Pantauan Eksisnews.com Kamis (30/04/2020), para pekerja tower itu terlihat terus melakukan pekerjaannya walaupun sudah dua kali diberhentikan oleh Sat Pol PP Deli Serdang.
Warga sekitar juga merasa dibodohi oleh kepala desa dengan menyodorkan kertas putih untuk ditangani warga tampa ada pemberitahuan kalau tempat itu akan dibangun tower.
Sekitar 11 orang warga yang diberi imbalan yang Rp 300 ribu setelah menandatangani kertas putih tersebut.
” Kami tidak diberitahu kades kalau tanda tangan dan uang Rp 300 ribu itu untuk keperluan pembuatan tower, kami pikir untuk bantuan corona, kami merasa dibodohi,” kata warga.
Sementara itu Kasat Pol PP Deli Serdang Suriadi Aritonang merasa terkejut kalau para pekerja bangunan tower di Paluh Merbau tersebut masih melakukan pekerjaannya.
“Saya akan tanya kabid saya dulu, karena sudah dua kali diberhentikan kok bisa mereka masih kerja,” ujar Suriadi Aritonang.
Suriadi juga tidak mengetahui kalau bangunan tower di Paluh Merbau tersebut didirikan di lahan milik kepala desa. ” Kalau dibangun di tanah kepala desa, coba tanya kepala desanya kenapa bisa berdiri tanpa ada izin,” kata Suriadi.

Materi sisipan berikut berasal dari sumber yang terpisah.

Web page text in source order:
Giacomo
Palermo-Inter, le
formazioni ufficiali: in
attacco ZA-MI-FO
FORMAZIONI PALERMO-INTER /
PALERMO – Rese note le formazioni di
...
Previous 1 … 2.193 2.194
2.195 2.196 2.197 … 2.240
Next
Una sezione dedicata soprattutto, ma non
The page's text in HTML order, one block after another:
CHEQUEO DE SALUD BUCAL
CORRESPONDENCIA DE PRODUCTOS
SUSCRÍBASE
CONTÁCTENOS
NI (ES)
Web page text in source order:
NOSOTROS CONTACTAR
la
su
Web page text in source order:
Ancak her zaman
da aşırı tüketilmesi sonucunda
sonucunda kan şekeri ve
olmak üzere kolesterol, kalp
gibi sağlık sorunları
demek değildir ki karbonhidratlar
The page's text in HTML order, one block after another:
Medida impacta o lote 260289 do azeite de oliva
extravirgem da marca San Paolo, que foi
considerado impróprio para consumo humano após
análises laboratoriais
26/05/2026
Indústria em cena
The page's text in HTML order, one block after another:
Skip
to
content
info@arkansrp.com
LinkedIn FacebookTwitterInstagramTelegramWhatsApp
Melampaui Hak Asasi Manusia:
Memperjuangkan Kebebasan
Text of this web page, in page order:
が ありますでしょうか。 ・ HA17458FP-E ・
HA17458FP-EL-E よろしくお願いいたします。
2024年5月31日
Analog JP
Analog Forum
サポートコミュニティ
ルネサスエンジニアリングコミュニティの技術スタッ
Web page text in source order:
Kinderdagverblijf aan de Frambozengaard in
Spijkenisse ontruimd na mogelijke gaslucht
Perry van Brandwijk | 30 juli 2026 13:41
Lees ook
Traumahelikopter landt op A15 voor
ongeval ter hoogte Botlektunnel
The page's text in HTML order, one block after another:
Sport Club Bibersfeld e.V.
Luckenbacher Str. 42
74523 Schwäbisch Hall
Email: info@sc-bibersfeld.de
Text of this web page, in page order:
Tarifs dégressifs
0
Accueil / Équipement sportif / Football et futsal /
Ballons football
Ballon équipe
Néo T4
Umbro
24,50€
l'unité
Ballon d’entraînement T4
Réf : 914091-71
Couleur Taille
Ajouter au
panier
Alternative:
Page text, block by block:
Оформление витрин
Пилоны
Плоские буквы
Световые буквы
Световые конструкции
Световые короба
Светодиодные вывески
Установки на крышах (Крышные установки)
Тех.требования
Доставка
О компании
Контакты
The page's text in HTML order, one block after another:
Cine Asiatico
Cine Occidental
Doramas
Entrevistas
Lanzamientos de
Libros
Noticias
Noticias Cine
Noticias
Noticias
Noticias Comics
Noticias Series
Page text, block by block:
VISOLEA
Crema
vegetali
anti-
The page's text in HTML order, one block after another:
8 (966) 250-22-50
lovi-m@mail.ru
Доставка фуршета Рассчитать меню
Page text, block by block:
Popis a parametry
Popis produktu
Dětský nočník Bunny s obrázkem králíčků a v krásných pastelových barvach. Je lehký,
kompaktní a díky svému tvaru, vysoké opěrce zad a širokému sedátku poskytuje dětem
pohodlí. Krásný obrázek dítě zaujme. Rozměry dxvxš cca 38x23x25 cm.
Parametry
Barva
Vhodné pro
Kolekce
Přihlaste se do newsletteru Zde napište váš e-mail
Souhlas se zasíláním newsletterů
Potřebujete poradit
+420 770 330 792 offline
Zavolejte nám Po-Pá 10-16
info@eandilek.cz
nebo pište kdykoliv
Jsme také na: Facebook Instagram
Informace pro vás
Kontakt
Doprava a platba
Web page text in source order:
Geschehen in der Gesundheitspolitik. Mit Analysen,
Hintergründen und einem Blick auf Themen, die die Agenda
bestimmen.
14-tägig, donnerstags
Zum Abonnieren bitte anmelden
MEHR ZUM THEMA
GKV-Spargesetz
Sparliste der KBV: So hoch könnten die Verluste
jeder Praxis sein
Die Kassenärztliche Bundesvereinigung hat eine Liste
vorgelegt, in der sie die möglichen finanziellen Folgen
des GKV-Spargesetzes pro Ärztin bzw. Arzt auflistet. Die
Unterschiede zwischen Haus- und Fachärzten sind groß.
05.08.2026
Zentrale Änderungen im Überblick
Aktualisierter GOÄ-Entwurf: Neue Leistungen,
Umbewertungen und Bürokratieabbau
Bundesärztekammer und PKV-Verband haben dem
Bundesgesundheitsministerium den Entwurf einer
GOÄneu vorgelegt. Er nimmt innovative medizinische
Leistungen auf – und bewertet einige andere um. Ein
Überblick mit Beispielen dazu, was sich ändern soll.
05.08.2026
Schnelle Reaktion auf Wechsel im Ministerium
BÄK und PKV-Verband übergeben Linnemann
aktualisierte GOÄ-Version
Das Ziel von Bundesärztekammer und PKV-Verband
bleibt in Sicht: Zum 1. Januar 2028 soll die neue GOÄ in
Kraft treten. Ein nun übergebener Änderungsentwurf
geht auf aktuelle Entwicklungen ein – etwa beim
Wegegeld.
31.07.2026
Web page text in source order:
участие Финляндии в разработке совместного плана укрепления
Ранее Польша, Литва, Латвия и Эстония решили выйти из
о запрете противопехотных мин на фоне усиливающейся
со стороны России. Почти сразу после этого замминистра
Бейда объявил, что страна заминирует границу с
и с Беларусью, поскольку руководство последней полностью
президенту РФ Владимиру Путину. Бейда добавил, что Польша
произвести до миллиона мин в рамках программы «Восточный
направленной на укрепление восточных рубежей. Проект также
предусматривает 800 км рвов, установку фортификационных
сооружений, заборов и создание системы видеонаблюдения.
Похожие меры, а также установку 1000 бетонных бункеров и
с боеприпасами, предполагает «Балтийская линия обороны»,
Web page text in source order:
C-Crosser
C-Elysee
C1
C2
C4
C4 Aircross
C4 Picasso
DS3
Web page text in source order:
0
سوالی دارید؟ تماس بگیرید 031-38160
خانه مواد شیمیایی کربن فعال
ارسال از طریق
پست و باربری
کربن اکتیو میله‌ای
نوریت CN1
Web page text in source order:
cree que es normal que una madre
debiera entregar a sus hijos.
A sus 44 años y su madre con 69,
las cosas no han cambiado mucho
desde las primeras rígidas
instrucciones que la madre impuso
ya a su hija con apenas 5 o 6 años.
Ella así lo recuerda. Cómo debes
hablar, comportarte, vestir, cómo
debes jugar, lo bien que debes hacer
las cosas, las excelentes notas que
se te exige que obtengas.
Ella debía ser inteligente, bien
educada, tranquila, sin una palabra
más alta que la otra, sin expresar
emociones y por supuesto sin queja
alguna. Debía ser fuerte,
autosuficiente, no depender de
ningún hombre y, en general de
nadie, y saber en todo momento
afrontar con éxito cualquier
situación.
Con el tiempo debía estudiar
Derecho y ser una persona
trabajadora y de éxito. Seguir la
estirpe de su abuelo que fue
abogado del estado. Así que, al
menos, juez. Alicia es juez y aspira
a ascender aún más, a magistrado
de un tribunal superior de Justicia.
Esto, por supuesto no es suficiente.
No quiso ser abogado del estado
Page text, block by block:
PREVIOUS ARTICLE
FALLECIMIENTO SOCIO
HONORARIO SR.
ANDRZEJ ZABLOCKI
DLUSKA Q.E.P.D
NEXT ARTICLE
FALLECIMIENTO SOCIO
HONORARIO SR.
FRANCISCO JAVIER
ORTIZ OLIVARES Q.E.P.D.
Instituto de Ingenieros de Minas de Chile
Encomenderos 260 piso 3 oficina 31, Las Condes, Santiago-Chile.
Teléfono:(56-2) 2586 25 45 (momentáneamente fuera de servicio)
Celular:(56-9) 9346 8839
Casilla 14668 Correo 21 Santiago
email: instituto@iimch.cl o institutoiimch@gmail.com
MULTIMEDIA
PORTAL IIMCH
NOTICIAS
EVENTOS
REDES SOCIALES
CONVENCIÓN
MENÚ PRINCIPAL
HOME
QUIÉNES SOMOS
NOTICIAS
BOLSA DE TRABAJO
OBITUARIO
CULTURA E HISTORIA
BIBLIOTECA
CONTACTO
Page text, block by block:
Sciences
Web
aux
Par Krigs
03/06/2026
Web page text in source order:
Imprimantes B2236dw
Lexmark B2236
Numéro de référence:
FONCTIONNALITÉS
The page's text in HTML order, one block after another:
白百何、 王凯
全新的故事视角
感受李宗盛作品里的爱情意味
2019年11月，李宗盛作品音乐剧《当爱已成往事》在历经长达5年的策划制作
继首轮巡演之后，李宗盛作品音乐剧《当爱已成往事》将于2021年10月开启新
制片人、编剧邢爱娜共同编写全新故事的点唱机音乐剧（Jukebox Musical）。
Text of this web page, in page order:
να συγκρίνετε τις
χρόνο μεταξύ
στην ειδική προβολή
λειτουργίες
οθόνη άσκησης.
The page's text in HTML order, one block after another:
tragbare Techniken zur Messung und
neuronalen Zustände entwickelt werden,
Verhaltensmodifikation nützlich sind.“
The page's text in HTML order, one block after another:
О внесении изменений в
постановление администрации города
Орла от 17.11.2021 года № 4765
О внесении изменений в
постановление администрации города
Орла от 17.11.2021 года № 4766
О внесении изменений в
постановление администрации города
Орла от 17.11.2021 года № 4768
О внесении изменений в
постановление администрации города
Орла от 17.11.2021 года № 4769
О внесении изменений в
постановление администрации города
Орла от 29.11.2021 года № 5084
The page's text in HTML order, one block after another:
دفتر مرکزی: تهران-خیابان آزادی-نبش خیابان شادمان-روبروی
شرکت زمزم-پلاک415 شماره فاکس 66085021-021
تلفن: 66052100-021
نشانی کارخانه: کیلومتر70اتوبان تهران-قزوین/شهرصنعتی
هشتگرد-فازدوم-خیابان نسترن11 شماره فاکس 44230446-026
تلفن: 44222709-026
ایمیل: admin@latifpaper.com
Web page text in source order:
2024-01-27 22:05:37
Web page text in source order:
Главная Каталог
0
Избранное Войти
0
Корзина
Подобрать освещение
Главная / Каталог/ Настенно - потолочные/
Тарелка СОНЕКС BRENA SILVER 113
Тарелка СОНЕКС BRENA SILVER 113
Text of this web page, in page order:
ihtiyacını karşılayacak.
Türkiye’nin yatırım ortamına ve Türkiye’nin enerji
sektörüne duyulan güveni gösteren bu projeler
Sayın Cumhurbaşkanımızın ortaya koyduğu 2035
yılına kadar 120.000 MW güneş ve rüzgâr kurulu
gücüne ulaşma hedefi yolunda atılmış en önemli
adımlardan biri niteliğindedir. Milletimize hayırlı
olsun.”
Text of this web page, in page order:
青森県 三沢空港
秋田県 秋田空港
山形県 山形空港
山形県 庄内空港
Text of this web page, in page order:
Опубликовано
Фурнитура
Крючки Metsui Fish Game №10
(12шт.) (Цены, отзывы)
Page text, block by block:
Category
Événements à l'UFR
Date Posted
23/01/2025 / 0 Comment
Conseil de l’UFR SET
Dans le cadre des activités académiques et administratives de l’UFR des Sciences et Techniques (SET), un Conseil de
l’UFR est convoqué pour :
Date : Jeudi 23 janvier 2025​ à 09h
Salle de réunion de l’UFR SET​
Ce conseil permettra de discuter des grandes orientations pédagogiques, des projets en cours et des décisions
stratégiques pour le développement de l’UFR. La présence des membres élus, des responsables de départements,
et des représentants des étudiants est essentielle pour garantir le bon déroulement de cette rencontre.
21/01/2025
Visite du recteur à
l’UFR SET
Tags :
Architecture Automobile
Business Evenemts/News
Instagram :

Kades Tanjung Rejo, Selamat, enggan menjawab WhatsApp Eksisnews.com saat ditanya terkait pembangunan tower di Dusun XI Paluh Merbau tersebut.
Sementara itu sebelumnya oknum yang diduga aparat yang diduga membekingi pembangunan tower di Dusun XI Paluh Merbau tersebut saat dikonfirmasi Eksisnews.com di lokasi pembangunan tower mengatakan bahwa tower yang akan dibangun tersebut adalah tower milik telkomsel dan oknum tersebut mengatakan kalau soal perizinan pembangunan tower tersebut dari kominfo. ”Ada izinya dari kominfo,” cetusnya. (ENC-Cok)
Comments are closed.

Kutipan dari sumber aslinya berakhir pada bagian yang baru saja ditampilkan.